Three Poems by Tommy Bui

The Sap Beads From the Trunk

and the hummingbirds sip from corries

cradled astride crests of Santa Anas

as the crickets churn their doubts

and prospects for oaks to arc their backs

auger well within the moss.

And so many petals shiver

at the ice churning within a cloud

that turns throbbing soil slush

and the sun centered in each seed

ashen.

The butterfly emerges

and slowly dries her wings as

we too spill from our cocoons.

Skyline unleavened,

our collective palms needed to knead

affection for a city to rise again.

For curled in the oriole’s beak

resonates a swelling

certainty. Today’s debris makes tomorrow’s sturdy nests.

Wriggle me a bee please

with oceans stacked on antennas

and collapsed universes on proboscis.

The bones untangle and remember

old whale songs that reverberate

within misty marrows sepia parched.

Azure acres ascend and

make multitudes of medullas again.

Let’s find an eon inside an acorn.

The ocean suds

suggests an accord

tempered in a granule of ancient sand.


Wilshire and Normandie Station, Midnight

The grime gloms misty

and the calipers strain against the brakeman’s lever.

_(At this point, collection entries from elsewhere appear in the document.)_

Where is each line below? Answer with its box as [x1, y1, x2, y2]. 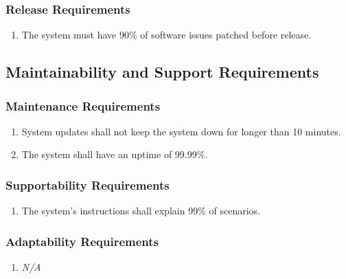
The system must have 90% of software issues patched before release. [21, 27, 312, 42]
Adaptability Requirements [5, 232, 159, 249]
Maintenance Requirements [5, 97, 161, 114]
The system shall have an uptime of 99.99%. [21, 147, 208, 161]
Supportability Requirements [5, 176, 170, 193]
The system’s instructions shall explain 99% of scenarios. [21, 203, 260, 218]
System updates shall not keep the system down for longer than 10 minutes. [21, 124, 341, 138]
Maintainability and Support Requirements [5, 61, 319, 82]
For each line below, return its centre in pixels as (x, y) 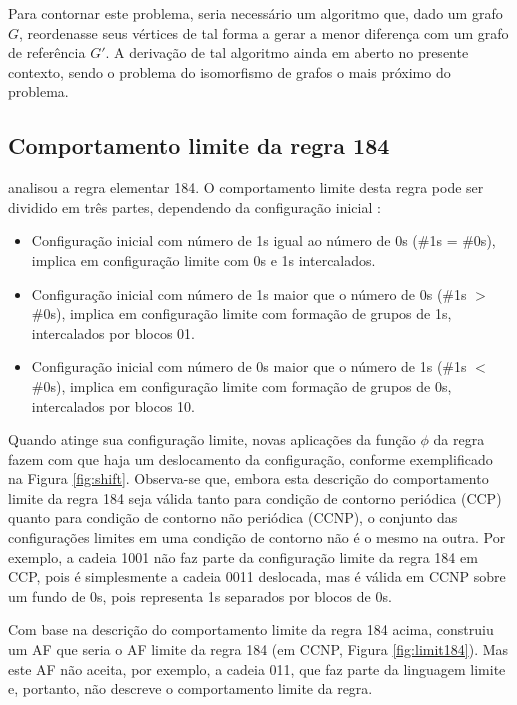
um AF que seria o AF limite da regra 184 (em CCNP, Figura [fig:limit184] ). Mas (258, 649)
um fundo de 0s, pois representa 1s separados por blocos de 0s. (200, 595)
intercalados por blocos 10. (113, 405)
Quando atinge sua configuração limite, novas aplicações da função (212, 439)
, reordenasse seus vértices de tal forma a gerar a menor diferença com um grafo (264, 32)
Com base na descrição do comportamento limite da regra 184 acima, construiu (251, 629)
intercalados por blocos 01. (113, 332)
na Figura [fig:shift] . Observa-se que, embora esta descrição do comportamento (248, 478)
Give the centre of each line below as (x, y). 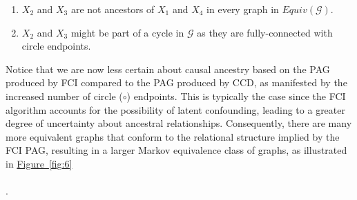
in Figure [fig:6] (39, 163)
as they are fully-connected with (265, 32)
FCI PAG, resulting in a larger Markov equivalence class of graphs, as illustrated (176, 150)
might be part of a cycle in (127, 32)
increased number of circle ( (64, 96)
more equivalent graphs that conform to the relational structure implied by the (173, 136)
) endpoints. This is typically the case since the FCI (236, 96)
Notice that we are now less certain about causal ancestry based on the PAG (168, 69)
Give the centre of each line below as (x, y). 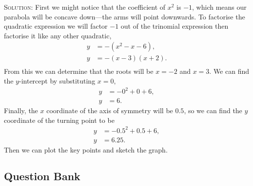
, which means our (219, 7)
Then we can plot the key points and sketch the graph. (86, 149)
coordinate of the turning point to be (59, 120)
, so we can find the (213, 110)
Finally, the (21, 110)
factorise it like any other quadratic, (58, 35)
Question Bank (42, 176)
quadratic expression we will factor (56, 26)
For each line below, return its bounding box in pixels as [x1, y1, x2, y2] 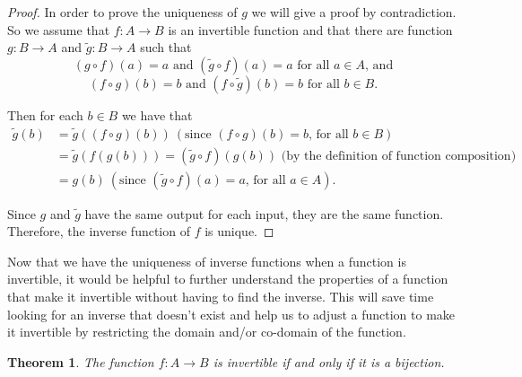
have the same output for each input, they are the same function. [84, 204, 444, 223]
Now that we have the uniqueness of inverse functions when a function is [7, 251, 406, 270]
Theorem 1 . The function [7, 352, 154, 371]
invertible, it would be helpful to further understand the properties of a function [7, 269, 448, 288]
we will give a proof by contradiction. [251, 3, 457, 21]
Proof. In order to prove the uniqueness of [7, 3, 238, 21]
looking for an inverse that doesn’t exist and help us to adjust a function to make [7, 304, 456, 323]
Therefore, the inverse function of [7, 222, 190, 241]

We tunnel together to destinations

that have long been rubbed off the manifest

and replaced with sweat-streaked

solemnity

that could nary turn weak-fatigued necks

let alone

cranky twilight turnstiles.

On your alabaster bones

a pattern of cuneiform

has carved runes

of ancient birdsongs

and the grey-blue

speckles slung around

your unblinking irises

dislodges the moon

from the belly

of old and old once more.


The Sea Knows No Lament

The sea blue and folds over itself

over and countless times,

how the clippers haul creases

suggesting seams

on the brittle kirigami

of our wind-swept

paper-thin existence.


Tommy Vinh Bui is a librarian for the Los Angeles County Library. He was a 2015-16 American Library Association Spectrum Scholar and a 2018-19 Arts for LA Cultural Policy Fellow for the city of Inglewood. Bui’s poetry and artwork has been featured in Department of Cultural Affairs publications and he was a 2020 Pushcart Prize nominee. He also writes about the intersection of art and librarianship for the American Library Association’s Office of Intellectual Freedom. Many moons ago he was a Peace Corps volunteer serving in Central Asia. And today volunteers as a transportation specialist for the American Red Cross. He’s learning French so he can wear a beret on Bastille Day.